Arthur è ormai l’ombra di se stesso

Ada continua la terapia d’urto, iniziata da Thomas nella scorsa puntata, per recuperare fisicamente e soprattutto mentalmente suo fratello maggiore. Arthur viene infatti incaricato di guidare una spedizione punitiva in quel di Liverpool, dove tale Haydn Stagg, interpretato da Stephen Graham (altra grande firma che entra nel cast di Peaky Blinders), ha rubato parecchio oppio dai magazzini degli Shelby. Arthur, accompagnato da Isaiah e altri baldi giovani, appare parecchio provato fisicamente dalla sua astinenza. Apprendiamo che viene sistematicamente (e letteralmente) rinchiuso all’interno degli uffici della compagnia quando è in preda alle sue crisi d’astinenza, come un lupo mannaro si nasconde nelle notti di luna piena per evitare di trasformarsi.
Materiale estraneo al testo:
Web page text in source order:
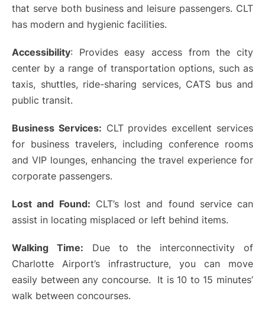
that serve both business and leisure passengers. CLT
has modern and hygienic facilities.
Accessibility: Provides easy access from the city
center by a range of transportation options, such as
taxis, shuttles, ride-sharing services, CATS bus and
public transit.
Business Services: CLT provides excellent services
for business travelers, including conference rooms
and VIP lounges, enhancing the travel experience for
corporate passengers.
Lost and Found: CLT’s lost and found service can
assist in locating misplaced or left behind items.
Walking Time: Due to the interconnectivity of
Charlotte Airport’s infrastructure, you can move
easily between any concourse. It is 10 to 15 minutes’
walk between concourses.

Arthur però non è più nemmeno quella bestia feroce di un tempo che non sapeva dosare la forza nei momenti di perdita di autocontrollo, e lo scontro verbale con Mr. Stagg sottolinea questa sua condizione. Stagg è un ex tossicodipendente che ha combattuto e vinto la sua battaglia, e prima che Arthur cominci il pestaggio ordito da Ada nei suoi confronti, questi gli sputa in faccia la sacrosanta verità: Arthur può anche nascondersi, farsi rinchiudere e placare, ma gli si legge in faccia che è sull’orlo del baratro, che anche se stesse 90, 100 giorni senza drogarsi, sarebbe sempre ad un passo dalla ricaduta, in quanto assolutamente non in grado di controllare i propri istinti. Ed è qui che forse si accende in noi un barlume di speranza. Arthur, piuttosto che gonfiare di botte Stagg, lo lascia andare, fa marcia indietro e se ne va, dimostrando di essere stato colpito (e affondato) nel profondo. Avrà imparato la lezione? Potrebbe ora cominciare una redenzione per Arthur, che si trova in un punto quanto mai critico.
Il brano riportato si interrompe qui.